[Start of section]

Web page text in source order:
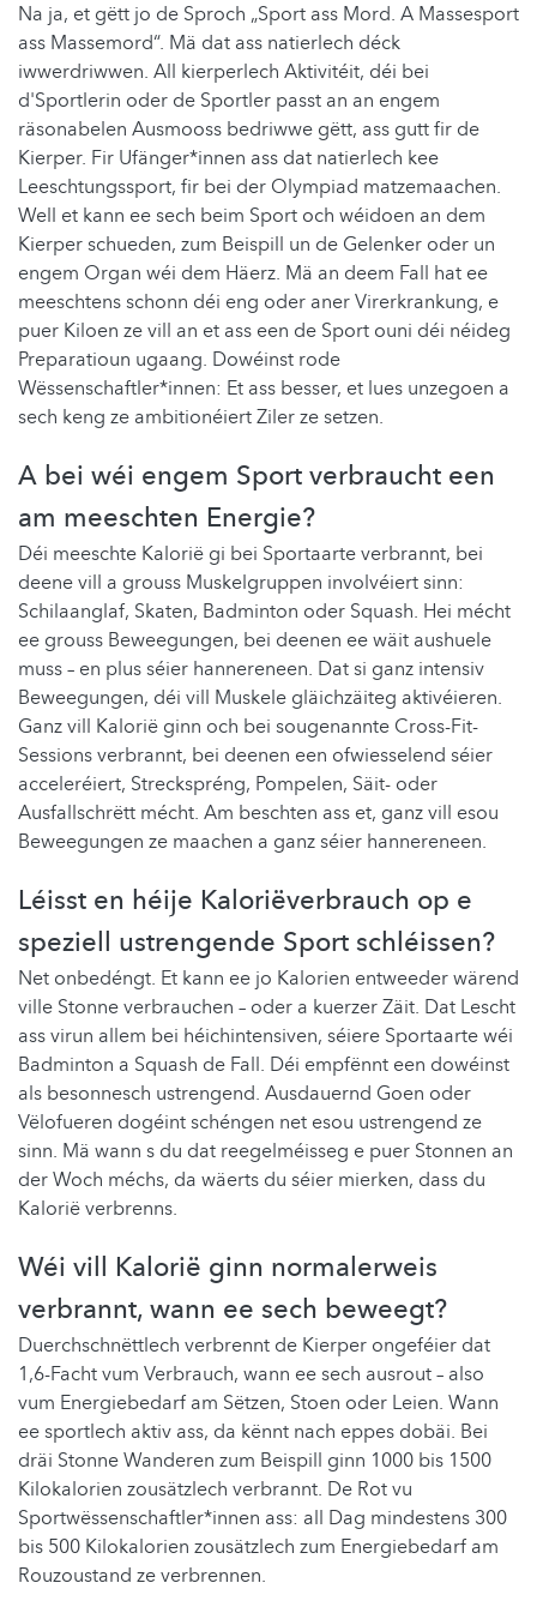
Na ja, et gëtt jo de Sproch „Sport ass Mord. A Massesport
ass Massemord“. Mä dat ass natierlech déck
iwwerdriwwen. All kierperlech Aktivitéit, déi bei
d'Sportlerin oder de Sportler passt an an engem
räsonabelen Ausmooss bedriwwe gëtt, ass gutt fir de
Kierper. Fir Ufänger*innen ass dat natierlech kee
Leeschtungssport, fir bei der Olympiad matzemaachen.
Well et kann ee sech beim Sport och wéidoen an dem
Kierper schueden, zum Beispill un de Gelenker oder un
engem Organ wéi dem Häerz. Mä an deem Fall hat ee
meeschtens schonn déi eng oder aner Virerkrankung, e
puer Kiloen ze vill an et ass een de Sport ouni déi néideg
Preparatioun ugaang. Dowéinst rode
Wëssenschaftler*innen: Et ass besser, et lues unzegoen a
sech keng ze ambitionéiert Ziler ze setzen.
A bei wéi engem Sport verbraucht een
am meeschten Energie?
Déi meeschte Kalorië gi bei Sportaarte verbrannt, bei
deene vill a grouss Muskelgruppen involvéiert sinn:
Schilaanglaf, Skaten, Badminton oder Squash. Hei mécht
ee grouss Beweegungen, bei deenen ee wäit aushuele
muss – en plus séier hannereneen. Dat si ganz intensiv
Beweegungen, déi vill Muskele gläichzäiteg aktivéieren.
Ganz vill Kalorië ginn och bei sougenannte Cross-Fit-
Sessions verbrannt, bei deenen een ofwiesselend séier
acceleréiert, Streckspréng, Pompelen, Säit- oder
Ausfallschrëtt mécht. Am beschten ass et, ganz vill esou
Beweegungen ze maachen a ganz séier hannereneen.
Léisst en héije Kaloriëverbrauch op e
speziell ustrengende Sport schléissen?
Net onbedéngt. Et kann ee jo Kalorien entweeder wärend
ville Stonne verbrauchen – oder a kuerzer Zäit. Dat Lescht
ass virun allem bei héichintensiven, séiere Sportaarte wéi
Badminton a Squash de Fall. Déi empfënnt een dowéinst
als besonnesch ustrengend. Ausdauernd Goen oder
Vëlofueren dogéint schéngen net esou ustrengend ze
sinn. Mä wann s du dat reegelméisseg e puer Stonnen an
der Woch méchs, da wäerts du séier mierken, dass du
Kalorië verbrenns.
Wéi vill Kalorië ginn normalerweis
verbrannt, wann ee sech beweegt?
Duerchschnëttlech verbrennt de Kierper ongeféier dat
1,6-Facht vum Verbrauch, wann ee sech ausrout – also
vum Energiebedarf am Sëtzen, Stoen oder Leien. Wann
ee sportlech aktiv ass, da kënnt nach eppes dobäi. Bei
dräi Stonne Wanderen zum Beispill ginn 1000 bis 1500
Kilokalorien zousätzlech verbrannt. De Rot vu
Sportwëssenschaftler*innen ass: all Dag mindestens 300
bis 500 Kilokalorien zousätzlech zum Energiebedarf am
Rouzoustand ze verbrennen.
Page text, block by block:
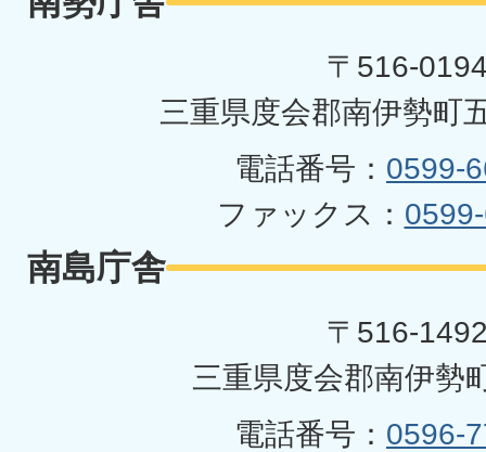
〒516-
三重県度会郡南伊勢町
電話番号： 0599-
ファックス：
南島庁舎
〒516-
三重県度会郡南伊勢
電話番号： 0596-
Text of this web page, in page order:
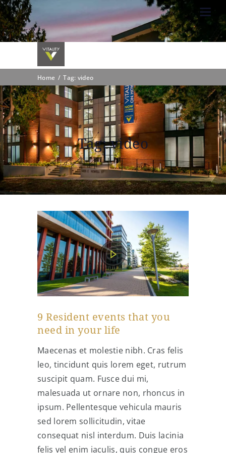
Home Tag: video
Tag: video
9 Resident events that you
need in your life
Maecenas et molestie nibh. Cras felis
leo, tincidunt quis lorem eget, rutrum
suscipit quam. Fusce dui mi,
malesuada ut ornare non, rhoncus in
ipsum. Pellentesque vehicula mauris
sed lorem sollicitudin, vitae
consequat nisl interdum. Duis lacinia
felis vel enim iaculis, quis congue eros
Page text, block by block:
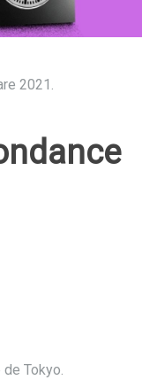
2021.
Tokyo.
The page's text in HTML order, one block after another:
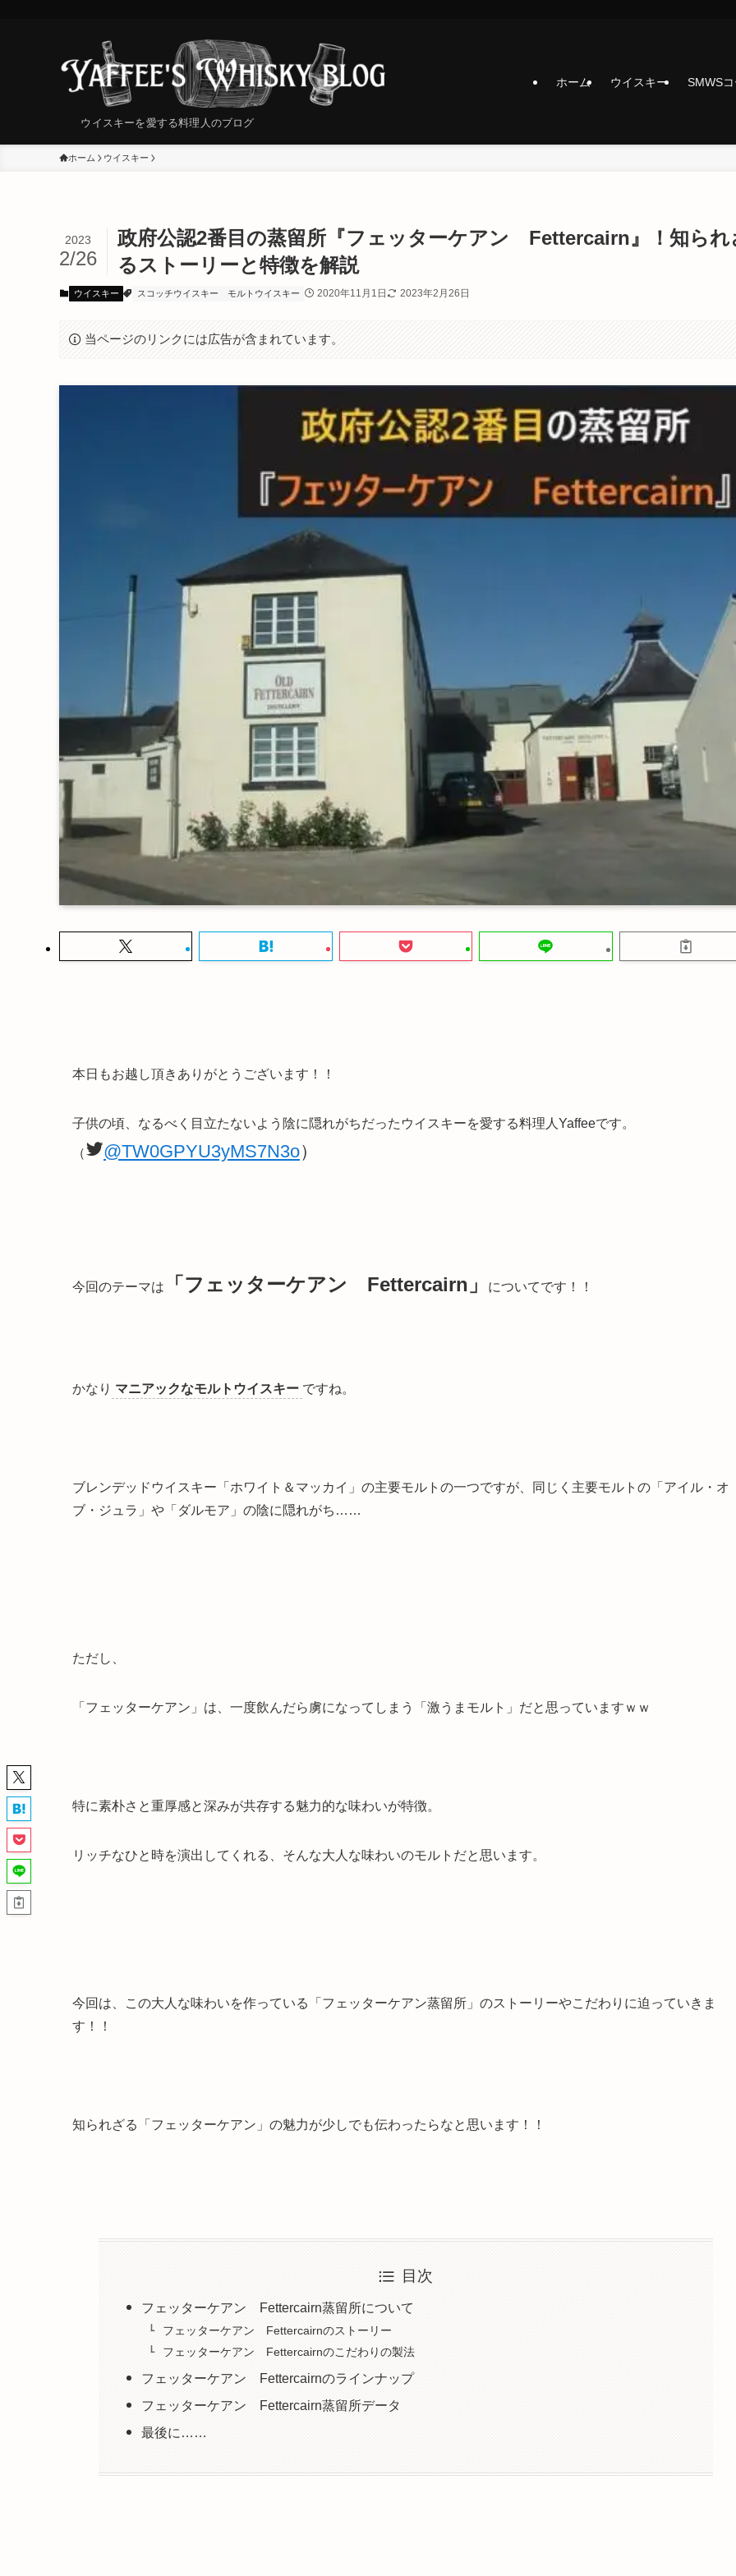
ウイスキーを愛する料理人のブログ
ホーム ウイスキー SMWS
ホーム ウイスキー
政府公認2番目の蒸留所『フェッターケアン Fettercairn』！知られ
るストーリーと特徴を解説
2023
2/26
ウイスキー スコッチウイスキー モルトウイスキー 2020年11月1日 2023年2月26日
当ページのリンクには広告が含まれています。
本日もお越し頂きありがとうございます！！
子供の頃、なるべく目立たないよう陰に隠れがちだったウイスキーを愛する料理人Yaffeeです。
（ @TW0GPYU3yMS7N3o）
今回のテーマは 「フェッターケアン Fettercairn」 についてです！！
かなり マニアックなモルトウイスキー ですね。
ブレンデッドウイスキー「ホワイト＆マッカイ」の主要モルトの一つですが、同じく主要モルトの「アイル・オ
ブ・ジュラ」や「ダルモア」の陰に隠れがち……
ただし、
「フェッターケアン」は、一度飲んだら虜になってしまう「激うまモルト」だと思っていますｗｗ
特に素朴さと重厚感と深みが共存する魅力的な味わいが特徴。
リッチなひと時を演出してくれる、そんな大人な味わいのモルトだと思います。
今回は、この大人な味わいを作っている「フェッターケアン蒸留所」のストーリーやこだわりに迫っていきま
す！！
知られざる「フェッターケアン」の魅力が少しでも伝わったらなと思います！！
目次
フェッターケアン Fettercairn蒸留所について
フェッターケアン Fettercairnのストーリー
フェッターケアン Fettercairnのこだわりの製法
フェッターケアン Fettercairnのラインナップ
フェッターケアン Fettercairn蒸留所データ
最後に……
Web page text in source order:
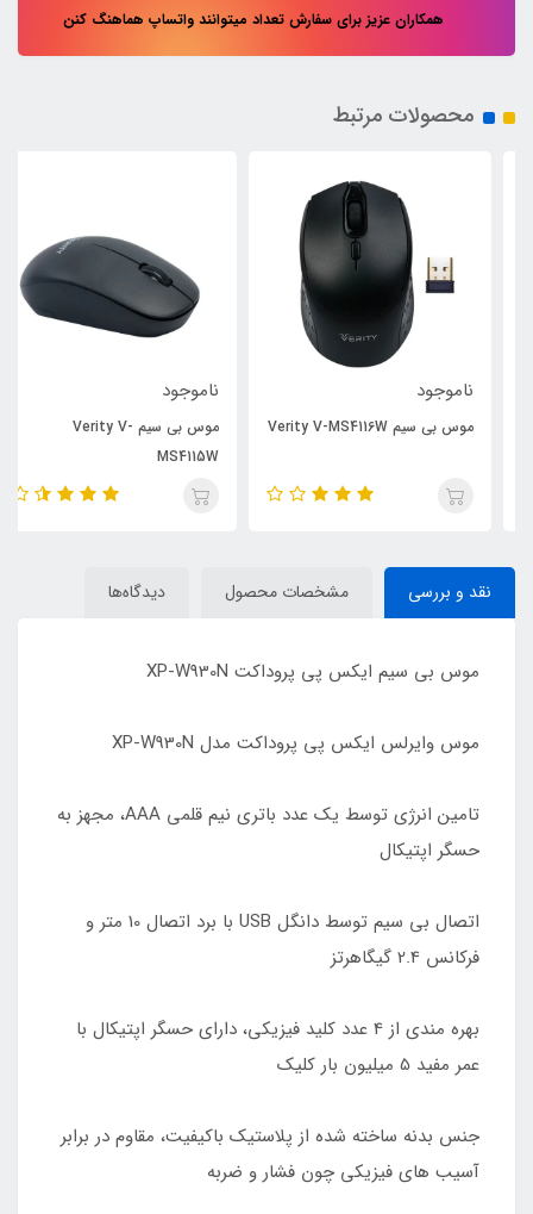
همکاران عزیز برای سفارش تعداد میتوانند واتساپ هماهنگ کنن
محصولات مرتبط
ناموجود
موس بی سیم Verity V-MS4116W
ناموجود
موس بی سیم Verity V-
MS4115W
نقد و بررسی مشخصات محصول دیدگاه‌ها
موس بی سیم ایکس پی پروداکت XP-W930N
موس وایرلس ایکس پی پروداکت مدل XP-W930N
تامین انرژی توسط یک عدد باتری نیم قلمی AAA، مجهز به
حسگر اپتیکال
اتصال بی سیم توسط دانگل USB با برد اتصال 10 متر و
فرکانس 2.4 گیگاهرتز
بهره مندی از 4 عدد کلید فیزیکی، دارای حسگر اپتیکال با
عمر مفید 5 میلیون بار کلیک
جنس بدنه ساخته شده از پلاستیک باکیفیت، مقاوم در برابر
آسیب های فیزیکی چون فشار و ضربه
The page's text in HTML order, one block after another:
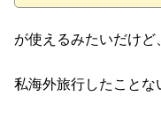
が使えるみたいだけど
私海外旅行したことな
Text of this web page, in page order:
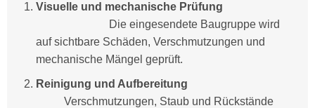
Visuelle und mechanische Prüfung
Die eingesendete Baugruppe wird
auf sichtbare Schäden, Verschmutzungen und
mechanische Mängel geprüft.
Reinigung und Aufbereitung
Verschmutzungen, Staub und Rückstände
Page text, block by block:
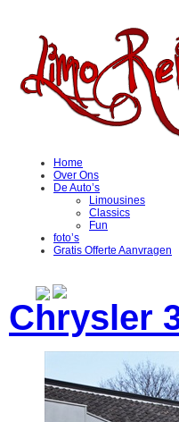
Home
Over Ons
De Auto’s
Limousines
Classics
Fun
foto’s
Gratis Offerte Aanvragen
Chrysler
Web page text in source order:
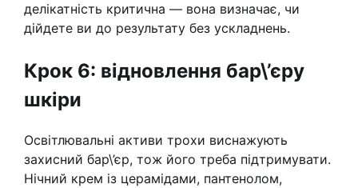
делікатність критична — вона визначає, чи
дійдете ви до результату без ускладнень.
Крок 6: відновлення бар\’єру
шкіри
Освітлювальні активи трохи виснажують
захисний бар\’єр, тож його треба підтримувати.
Нічний крем із церамідами, пантенолом,
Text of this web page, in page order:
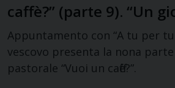
caffè?” (parte 9). “Un
Appuntamento con “A tu per tu
vescovo presenta la nona
pastorale “Vuoi un caffè?”.
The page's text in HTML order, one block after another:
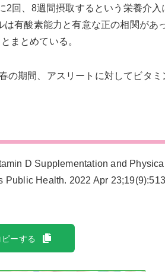
回、8週間摂取するという栄養介入
有酸素能力と有意な正の相関があ
まとめている。
の期間、アスリートに対してビタミ
D Supplementation and Physical
Health. 2022 Apr
ーする
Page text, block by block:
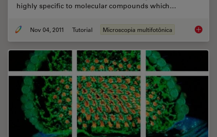
highly specific to molecular compounds which…
Nov 04, 2011 Tutorial Microscopia multifotônica An
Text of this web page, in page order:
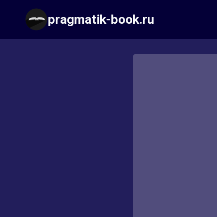
содержимому
pragmatik-book.ru
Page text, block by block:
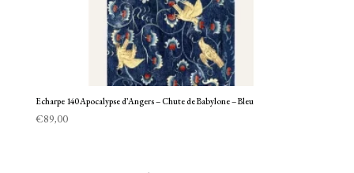
Echarpe 140 Apocalypse d’Angers – Chute de Babylone – Bleu
€89,00
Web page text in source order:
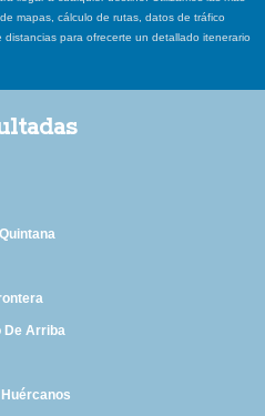
mapas, cálculo de rutas, datos de tráfico
para ofrecerte un detallado itenerario
Quintana
De Arriba
Huércanos
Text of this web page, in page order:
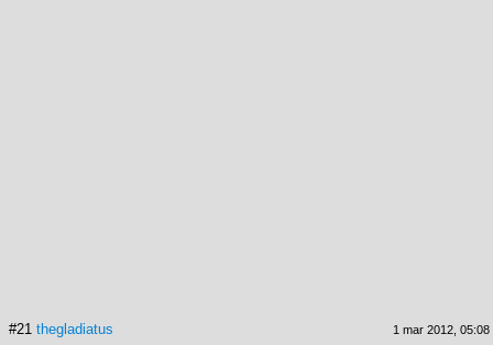
#21 thegladiatus 1 mar 2012, 05:08
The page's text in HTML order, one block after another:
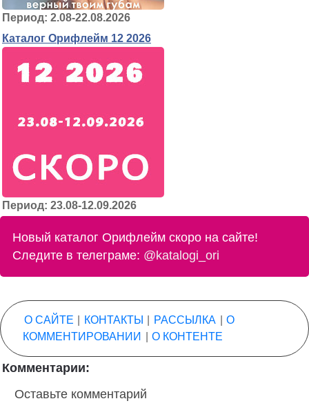
Период: 2.08-22.08.2026
Каталог Орифлейм 12 2026
Период: 23.08-12.09.2026
Новый каталог Орифлейм скоро на сайте!
Следите в телеграме: @katalogi_ori
О САЙТЕ КОНТАКТЫ РАССЫЛКА
О
КОММЕНТИРОВАНИИ
О КОНТЕНТЕ
Комментарии:
Оставьте комментарий
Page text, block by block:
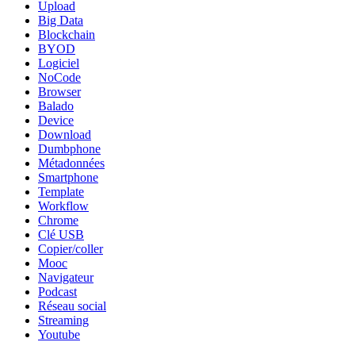
Upload
Big Data
Blockchain
BYOD
Logiciel
NoCode
Browser
Balado
Device
Download
Dumbphone
Métadonnées
Smartphone
Template
Workflow
Chrome
Clé USB
Copier/coller
Mooc
Navigateur
Podcast
Réseau social
Streaming
Youtube

[End of section]

* TASK PROMPT
Number of lines containing "zousätzlech" in the data: state it and nothing more.

* RESULT
2